How to Acupuncture for Parkinsons – These are the 4 Categories of Points to Choose From!
Enough has been said about scalp points in the treatment of conditions involving the brain.
Scalp acupoints are an indispensable part of treatment as they decrease the loss of dopaminergic neurons in the substantia nigra, and delay degeneration of dopaminergic neurons, postponing and reducing the progression of PD.
Scalp acupuncture is able to significantly increase the area density, numerical density of the positive neurons relating to TH in the substantia nigra.
Overall, it is able to
- increase the TH cells by elevating the synthesis GDNF mRNA
- decrease apoptosis
- promote the reuptake of dopamine
thus leading to an alleviation of Parkinsonian symptoms.
Some of the key points include:
- Bai Hui (百会): Able to prevent cell death of the substantia nigra pars compacta, a type of cell which is located in the substantia nigra.
- Si Shen Cong (四神聪): Another commonly used scalp acupuncture point combination. It is commonly used alongside let points (see below) LR3 and ST36 to promote their effects.
#2 Brain Mapping Scalp Points
This is the form of scalp acupuncture discovered and promulgated by Professor Jiao Shun Fa, a neurosurgeon from Shanxi Province in the 1970s.
The areas of the scalp that acupuncturist use to treat PD include:
- MA: Motor Area
- CTCA: Chorea and Tremor Control Area
- LMSA: leg motor and sensor area
- MS4 额旁3线
- MS6 顶额前斜线
- MS8 顶旁1线
- MS9 顶旁2线
- MS14 枕下旁线
The CTCA (Chorea and Tremor Control Area) is a crucial area to needle when doing scalp acupuncture for Parkinson’s Disease. To locate the chorea-tremor area, the two landmark lines to define are:
- Anterior-posterior midline: The starting point of the midline is the middle point between the two brows (which is what many people refer to as the “third eye”). The ending point midline is the crevice at the lower border of the occipital protuberance.
- Eyebrow-occipital line: The eyebrow-occipital line is the horizontal line from the upper border of the eyebrow midpoint to the inferior border of the occipital protuberance.
Once these two landmark lines are defined, two additional points have to be marked:
- The first additional point is 0.5 cm posterior to the midpoint of the anterior-posterior midline
- The second additional point is the intersection of the eyebrow-occipital line and anterior border of the corner of the temporal hairline.
The line that is drawn between these two points is the MA (Motor Area).
The line 1.5 cm anterior and parallel to the MA is the CTCA (Chorea and Tremor Control Area).
To master treatment of Parkinson’s Disease with acupuncture, you need be able to located the CTCA with precision.
#3 Cranio Base Points
The acupuncture technique called “the seven acupoints of cranial base” (SACB) was used as the adjunct to treat patients with PD in China recently and showed some interesting results. These acupuncture points reduced rotational behavior, significantly reduced the loss of dopaminergic neurons, and significantly elevated expression of TrkB in the lesioned substantia nigra.
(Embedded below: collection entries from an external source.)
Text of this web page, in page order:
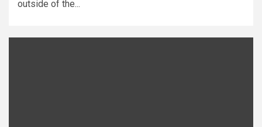
outside of the...
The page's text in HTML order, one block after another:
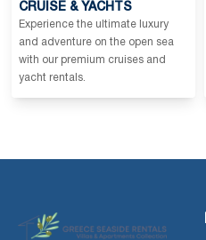
CRUISE & YACHTS
Experience the ultimate luxury
and adventure on the open sea
with our premium cruises and
yacht rentals.
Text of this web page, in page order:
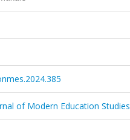
of Modern Education Studies
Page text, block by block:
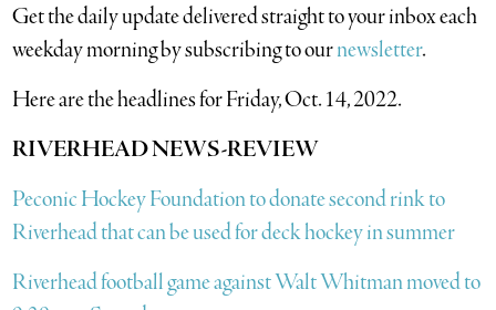
​Get the daily update delivered straight to your inbox each
weekday morning by subscribing to ournewsletter.
Here are the headlines for Friday, Oct. 14, 2022.
RIVERHEAD NEWS-REVIEW
Peconic Hockey Foundation to donate second rink to
Riverhead that can be used for deck hockey in summer
Riverhead football game against Walt Whitman moved to
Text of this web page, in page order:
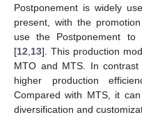
Postponement is widely
present, with the
use the Postponement to
[12 13]. This production
MTO and MTS. In
higher production
Compared with MTS, it
diversification and
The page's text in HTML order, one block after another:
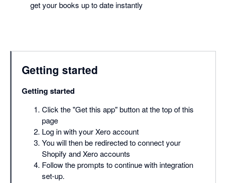
get your books up to date instantly
Getting started
Getting started
Click the "Get this app" button at the top of this
page
Log in with your Xero account
You will then be redirected to connect your
Shopify and Xero accounts
Follow the prompts to continue with integration
set-up.

These 7 points are as follow:
- DU15 啞门
- BL10 天柱 (Bilateral)
- GB20 风池 (Bilateral)
GB12 完骨 (Bilateral)
There is another set of cranio base points which are similar but slightly different. They include points superior to the Superior Nuchal Line. They are:
- DU-17 脑户 and BL-9 玉枕: These are superior to the SNL but are likely to affect the cranio base.
- DU-15 亚门, DU-16 风府, BL-10 天柱, GB-20 风池: These points map onto the inferior border of the SNL.
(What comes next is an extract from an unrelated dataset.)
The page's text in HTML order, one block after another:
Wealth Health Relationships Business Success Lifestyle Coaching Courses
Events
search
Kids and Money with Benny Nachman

The point is to choose points that stimulate the cranio base, which can be useful in treating Parkinson’s Disease.
#4 Peripheral Body Points
According to research done by SH Lee (2017), out of 25 clinical trial, the main points used on the four extremities are:
- LR3 (太冲)
- GB34 (阳陵泉)
- ST36 (足三里)
- KI3 (太溪)
- LI11 (曲池)
Acupuncture points LR3 and GB34 are often used in tandem with classical scalp point DU20 in in the treatment of Parkinson’s Diease. These 3 points help in preventing cell death in the SNpc.
Since PD is primarily associated with the gradual loss of cells in the Substantia Nigra, these 3 acupuncture points have been shown to prevent the death of the cells in this area of the brain, hence slowing down the progress of Parkinson’s.
We also know that stimulating ST36, GB34, LR3 significantly improves motor function, while slowing down dopaminergic neuronal loss in animal models of Parkinson’s Disease.
We also know that GB34 and ST36 in particular are able to activate motor-related brain regions such as the putamen, caudate nucleus, thalamus and cerebellum.